Stability of rotatory solitary states in Kuramoto networks with inertia

TL;DR

This paper analyzes the stability of solitary states in Kuramoto oscillator networks with inertia, revealing conditions under which these states are stable, influenced by network size, inertia, and coupling type, with implications for rotatory chimeras.

Contribution

It provides the first asymptotic stability conditions for solitary states in inertial Kuramoto networks with phase lag, highlighting counterintuitive stability phenomena.

Findings

Increasing cluster size can stabilize solitary states in attractive coupling.

Solitary states can be stable in small networks with repulsive coupling.

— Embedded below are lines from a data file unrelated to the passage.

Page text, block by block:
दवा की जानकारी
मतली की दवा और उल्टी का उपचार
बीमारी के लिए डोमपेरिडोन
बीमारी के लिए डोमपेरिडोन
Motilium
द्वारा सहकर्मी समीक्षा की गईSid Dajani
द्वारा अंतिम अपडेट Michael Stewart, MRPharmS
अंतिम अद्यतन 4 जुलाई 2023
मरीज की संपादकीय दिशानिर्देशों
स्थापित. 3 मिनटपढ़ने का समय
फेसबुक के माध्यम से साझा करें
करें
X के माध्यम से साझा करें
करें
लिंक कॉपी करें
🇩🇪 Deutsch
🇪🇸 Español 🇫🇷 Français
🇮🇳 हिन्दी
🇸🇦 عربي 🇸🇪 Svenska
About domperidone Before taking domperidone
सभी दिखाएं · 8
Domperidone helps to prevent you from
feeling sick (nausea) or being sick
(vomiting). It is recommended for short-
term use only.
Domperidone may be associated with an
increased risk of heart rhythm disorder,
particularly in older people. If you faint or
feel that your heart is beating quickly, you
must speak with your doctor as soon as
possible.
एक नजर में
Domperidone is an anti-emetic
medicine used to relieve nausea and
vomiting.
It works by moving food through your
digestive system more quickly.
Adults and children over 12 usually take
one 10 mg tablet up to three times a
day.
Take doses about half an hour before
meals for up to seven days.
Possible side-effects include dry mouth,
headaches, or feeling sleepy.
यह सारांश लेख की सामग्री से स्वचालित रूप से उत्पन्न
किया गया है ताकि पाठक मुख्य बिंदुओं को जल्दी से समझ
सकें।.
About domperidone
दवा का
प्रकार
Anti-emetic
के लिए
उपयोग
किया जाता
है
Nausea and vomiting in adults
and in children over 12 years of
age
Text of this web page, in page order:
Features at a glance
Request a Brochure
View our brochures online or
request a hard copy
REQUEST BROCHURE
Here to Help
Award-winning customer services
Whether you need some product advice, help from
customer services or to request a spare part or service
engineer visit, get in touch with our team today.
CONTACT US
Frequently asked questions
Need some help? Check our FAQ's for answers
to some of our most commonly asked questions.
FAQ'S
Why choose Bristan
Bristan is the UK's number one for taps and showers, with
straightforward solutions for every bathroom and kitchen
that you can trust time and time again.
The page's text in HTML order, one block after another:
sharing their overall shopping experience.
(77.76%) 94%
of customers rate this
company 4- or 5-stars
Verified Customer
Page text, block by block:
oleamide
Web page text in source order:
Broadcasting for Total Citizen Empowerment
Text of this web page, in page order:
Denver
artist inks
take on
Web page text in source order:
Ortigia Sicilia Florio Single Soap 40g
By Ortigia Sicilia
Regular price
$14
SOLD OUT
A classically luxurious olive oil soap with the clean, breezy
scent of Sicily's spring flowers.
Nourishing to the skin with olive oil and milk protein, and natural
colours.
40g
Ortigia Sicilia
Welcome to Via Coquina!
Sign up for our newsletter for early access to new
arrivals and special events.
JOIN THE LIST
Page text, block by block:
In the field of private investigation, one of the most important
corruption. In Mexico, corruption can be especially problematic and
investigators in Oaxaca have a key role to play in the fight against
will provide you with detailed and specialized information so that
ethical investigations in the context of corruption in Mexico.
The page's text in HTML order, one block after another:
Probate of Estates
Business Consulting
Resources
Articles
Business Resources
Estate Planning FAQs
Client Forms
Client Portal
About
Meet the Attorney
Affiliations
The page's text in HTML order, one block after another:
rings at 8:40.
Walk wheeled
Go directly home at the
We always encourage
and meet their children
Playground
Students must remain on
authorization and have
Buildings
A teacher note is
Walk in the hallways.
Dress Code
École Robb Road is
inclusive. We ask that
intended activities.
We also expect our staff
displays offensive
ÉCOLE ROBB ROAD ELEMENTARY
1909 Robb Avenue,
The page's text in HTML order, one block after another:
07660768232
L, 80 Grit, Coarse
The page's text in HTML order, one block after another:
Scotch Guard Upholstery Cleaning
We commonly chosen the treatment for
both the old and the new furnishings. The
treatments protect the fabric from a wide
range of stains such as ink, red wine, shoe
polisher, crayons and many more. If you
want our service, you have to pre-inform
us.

Inertia induces rotatory dynamics affecting solitary state stability.

Abstract

Solitary states emerge in oscillator networks when one oscillator separates from the fully synchronized cluster and becomes incoherent with the rest of the network. Such chimera-type patterns with an incoherent state formed by a single oscillator were observed in various oscillator networks; however, there is still a lack of understanding of how such states can stably appear. Here, we study the stability of solitary states in Kuramoto networks of identical two-dimensional phase oscillators with inertia and a phase-lagged coupling. The presence of inertia can induce rotatory dynamics of the phase difference between the solitary oscillator and the coherent cluster. We derive asymptotic stability conditions for such a solitary state as a function of inertia, network size, and phase lag that may yield either attractive or repulsive coupling. Counterintuitively, our analysis demonstrates that (i) increasing the size of the coherent cluster can promote the stability of the solitary state in the attractive coupling case and (ii) the solitary state can be stable in small-size networks with all repulsive coupling. We also discuss the implications of our stability analysis for the emergence of rotatory chimeras.